═══ Given records
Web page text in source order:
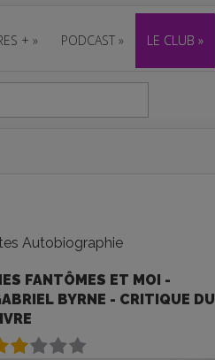
+ » PODCAST » LE CLUB »
Autobiographie
FANTÔMES ET MOI -
BYRNE - CRITIQUE DU
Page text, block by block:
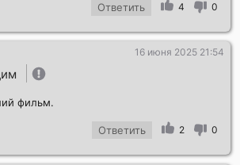
Ответить 4 0
16 июня 2025 21:54
фильм.
Ответить 2 0
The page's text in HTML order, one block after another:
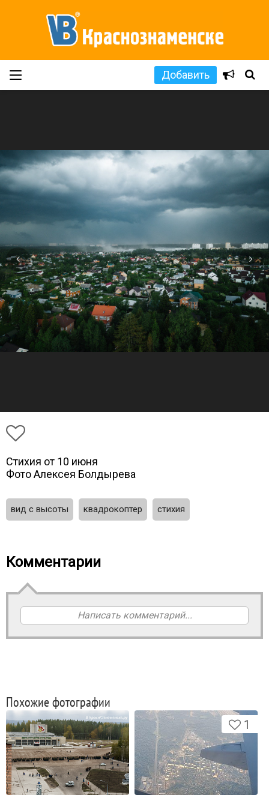
Добавить
Стихия от 10 июня
Фото Алексея Болдырева
вид с высоты квадрокоптер стихия
Комментарии
Написать комментарий...
Похожие фотографии
1
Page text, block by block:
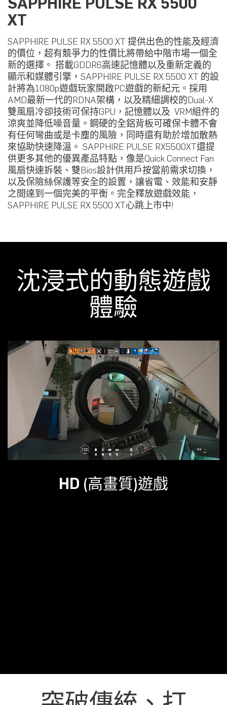
XT
SAPPHIRE PULSE RX 5500 XT 提供出色的性能及經濟
的價位，超有競爭力的性價比將帶給中階市場一個全
新的選擇。 搭載GDDR6高速記憶體以及重新定義的
顯示和媒體引擎，SAPPHIRE PULSE RX 5500 XT 的設
計將為1080p遊戲玩家開啟PC遊戲的新紀元。採用
AMD最新一代的RDNA架構，以及精細調校的Dual-X
雙風扇冷卻技術可保持GPU，記憶體以及 VRM組件的
涼爽並降低噪音量。鋼硬的全鋁背板可確保卡體不會
有任何彎曲或是卡塵的風險，同時還有助於增加散熱
來協助快速降溫。 SAPPHIRE PULSE RX5500XT還提
供更多其他的優異產品特點，像是Quick Connect Fan
風扇快速拆裝、雙Bios設計供用戶按當前需求切換，
以及保險絲保護等安全的設置，讓省電、效能和安靜
之間達到一個完美的平衡。完全釋放遊戲效能，
SAPPHIRE PULSE RX 5500 XT心跳上市中!
沈浸式的動態遊戲
體驗
HD (高畫質)遊戲
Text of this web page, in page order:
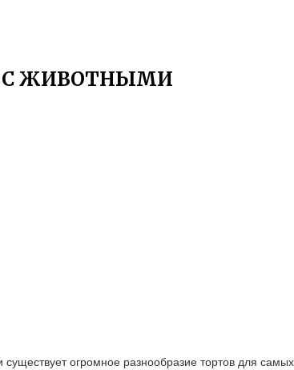
С ЖИВОТНЫМИ
огромное разнообразие тортов для
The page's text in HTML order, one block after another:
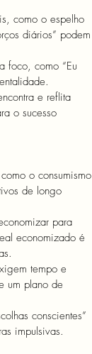
como o espelho
diários” podem
foco, como “Eu
e reflita
o sucesso
o consumismo
de longo
para
economizado é
tempo e
um plano de
conscientes”
impulsivas.
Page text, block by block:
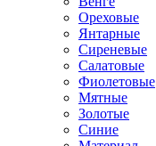
Ореховые
Янтарные
Сиреневые
Салатовые
Фиолетовые
Мятные
Золотые
Синие
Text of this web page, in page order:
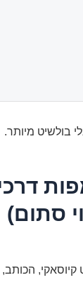
בולשיט מיותר.
סתום)
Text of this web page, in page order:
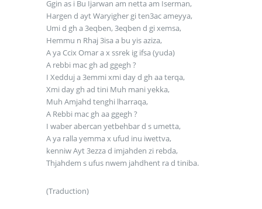
Ggin as i Bu Ijarwan am netta am Iserman,
Hargen d ayt Waryigher gi ten3ac ameyya,
Umi d gh a 3eqben, 3eqben d gi xemsa,
Hemmu n Rhaj 3isa a bu yis aziza,
A ya Ccix Omar a x ssrek ig ifsa (yuda)
A rebbi mac gh ad ggegh ?
I Xedduj a 3emmi xmi day d gh aa terqa,
Xmi day gh ad tini Muh mani yekka,
Muh Amjahd tenghi lharraqa,
A Rebbi mac gh aa ggegh ?
I waber abercan yetbehbar d s umetta,
A ya ralla yemma x ufud inu iwettva,
kenniw Ayt 3ezza d imjahden zi rebda,
Thjahdem s ufus nwem jahdhent ra d tiniba.
(Traduction)
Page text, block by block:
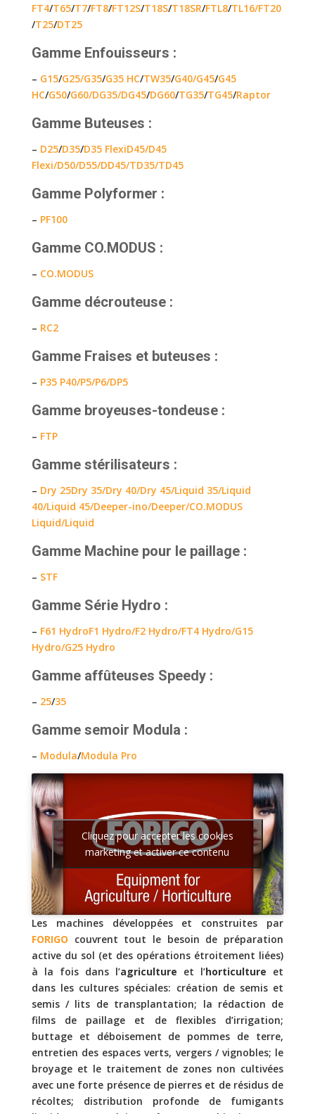
FT4/T65/T7/FT8/FT12S/T18S/T18SR/FTL8/TL16/FT20
/T25/DT25
Gamme Enfouisseurs :
– G15/G25/G35/G35 HC/TW35/G40/G45/G45
HC/G50/G60/DG35/DG45/DG60/TG35/TG45/Raptor
Gamme Buteuses :
– D25/D35/D35 FlexiD45/D45
Flexi/D50/D55/DD45/TD35/TD45
Gamme Polyformer :
– PF100
Gamme CO.MODUS :
– CO.MODUS
Gamme décrouteuse:
– RC2
Gamme Fraises et buteuses :
– P35 P40/P5/P6/DP5
Gamme broyeuses-tondeuse:
– FTP
Gamme stérilisateurs :
– Dry 25Dry 35/Dry 40/Dry 45/Liquid 35/Liquid
40/Liquid 45/Deeper-ino/Deeper/CO.MODUS
Liquid/Liquid
Gamme Machine pour le paillage:
– STF
Gamme Série Hydro :
– F61 HydroF1 Hydro/F2 Hydro/FT4 Hydro/G15
Hydro/G25 Hydro
Gamme affûteuses Speedy:
– 25/35
Gamme semoir Modula :
– Modula/Modula Pro
Cliquez pour accepter les cookies
marketing et activer ce contenu
Les machines développées et construites par
FORIGO couvrent tout le besoin de préparation
active du sol (et des opérations étroitement liées)
à la fois dans l’agriculture et l’horticulture et
dans les cultures spéciales: création de semis et
semis / lits de transplantation; la rédaction de
films de paillage et de flexibles d’irrigation;
buttage et déboisement de pommes de terre,
entretien des espaces verts, vergers / vignobles; le
broyage et le traitement de zones non cultivées
avec une forte présence de pierres et de résidus de
récoltes; distribution profonde de fumigants
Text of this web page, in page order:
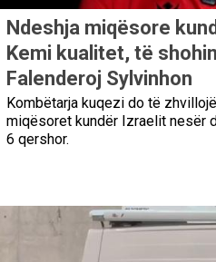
══════
• [What the exercise asks] Every line above should be repeated exactly; pictures stay out of the copy.

• [Output below]
Web page text in source order:
+ » PODCAST » LE CLUB »
Autobiographie
FANTÔMES ET MOI -
BYRNE - CRITIQUE DU
Page text, block by block:
Ответить 4 0
16 июня 2025 21:54
фильм.
Ответить 2 0
The page's text in HTML order, one block after another:
Добавить
Стихия от 10 июня
Фото Алексея Болдырева
вид с высоты квадрокоптер стихия
Комментарии
Написать комментарий...
Похожие фотографии
1
Page text, block by block:
XT
SAPPHIRE PULSE RX 5500 XT 提供出色的性能及經濟
的價位，超有競爭力的性價比將帶給中階市場一個全
新的選擇。 搭載GDDR6高速記憶體以及重新定義的
顯示和媒體引擎，SAPPHIRE PULSE RX 5500 XT 的設
計將為1080p遊戲玩家開啟PC遊戲的新紀元。採用
AMD最新一代的RDNA架構，以及精細調校的Dual-X
雙風扇冷卻技術可保持GPU，記憶體以及 VRM組件的
涼爽並降低噪音量。鋼硬的全鋁背板可確保卡體不會
有任何彎曲或是卡塵的風險，同時還有助於增加散熱
來協助快速降溫。 SAPPHIRE PULSE RX5500XT還提
供更多其他的優異產品特點，像是Quick Connect Fan
風扇快速拆裝、雙Bios設計供用戶按當前需求切換，
以及保險絲保護等安全的設置，讓省電、效能和安靜
之間達到一個完美的平衡。完全釋放遊戲效能，
SAPPHIRE PULSE RX 5500 XT心跳上市中!
沈浸式的動態遊戲
體驗
HD (高畫質)遊戲
Text of this web page, in page order:
С ЖИВОТНЫМИ
огромное разнообразие тортов для
The page's text in HTML order, one block after another:
como o espelho
diários” podem
foco, como “Eu
e reflita
o sucesso
o consumismo
de longo
para
economizado é
tempo e
um plano de
conscientes”
impulsivas.
Page text, block by block:
Ореховые
Янтарные
Сиреневые
Салатовые
Фиолетовые
Мятные
Золотые
Синие
Text of this web page, in page order:
בולשיט מיותר.
סתום)
Text of this web page, in page order:
Ggin as i Bu Ijarwan am netta am Iserman,
Hargen d ayt Waryigher gi ten3ac ameyya,
Umi d gh a 3eqben, 3eqben d gi xemsa,
Hemmu n Rhaj 3isa a bu yis aziza,
A ya Ccix Omar a x ssrek ig ifsa (yuda)
A rebbi mac gh ad ggegh ?
I Xedduj a 3emmi xmi day d gh aa terqa,
Xmi day gh ad tini Muh mani yekka,
Muh Amjahd tenghi lharraqa,
A Rebbi mac gh aa ggegh ?
I waber abercan yetbehbar d s umetta,
A ya ralla yemma x ufud inu iwettva,
kenniw Ayt 3ezza d imjahden zi rebda,
Thjahdem s ufus nwem jahdhent ra d tiniba.
(Traduction)
Page text, block by block:
FT4/T65/T7/FT8/FT12S/T18S/T18SR/FTL8/TL16/FT20
/T25/DT25
Gamme Enfouisseurs :
– G15/G25/G35/G35 HC/TW35/G40/G45/G45
HC/G50/G60/DG35/DG45/DG60/TG35/TG45/Raptor
Gamme Buteuses :
– D25/D35/D35 FlexiD45/D45
Flexi/D50/D55/DD45/TD35/TD45
Gamme Polyformer :
– PF100
Gamme CO.MODUS :
– CO.MODUS
Gamme décrouteuse:
– RC2
Gamme Fraises et buteuses :
– P35 P40/P5/P6/DP5
Gamme broyeuses-tondeuse:
– FTP
Gamme stérilisateurs :
– Dry 25Dry 35/Dry 40/Dry 45/Liquid 35/Liquid
40/Liquid 45/Deeper-ino/Deeper/CO.MODUS
Liquid/Liquid
Gamme Machine pour le paillage:
– STF
Gamme Série Hydro :
– F61 HydroF1 Hydro/F2 Hydro/FT4 Hydro/G15
Hydro/G25 Hydro
Gamme affûteuses Speedy:
– 25/35
Gamme semoir Modula :
– Modula/Modula Pro
Cliquez pour accepter les cookies
marketing et activer ce contenu
Les machines développées et construites par
FORIGO couvrent tout le besoin de préparation
active du sol (et des opérations étroitement liées)
à la fois dans l’agriculture et l’horticulture et
dans les cultures spéciales: création de semis et
semis / lits de transplantation; la rédaction de
films de paillage et de flexibles d’irrigation;
buttage et déboisement de pommes de terre,
entretien des espaces verts, vergers / vignobles; le
broyage et le traitement de zones non cultivées
avec une forte présence de pierres et de résidus de
récoltes; distribution profonde de fumigants
Text of this web page, in page order:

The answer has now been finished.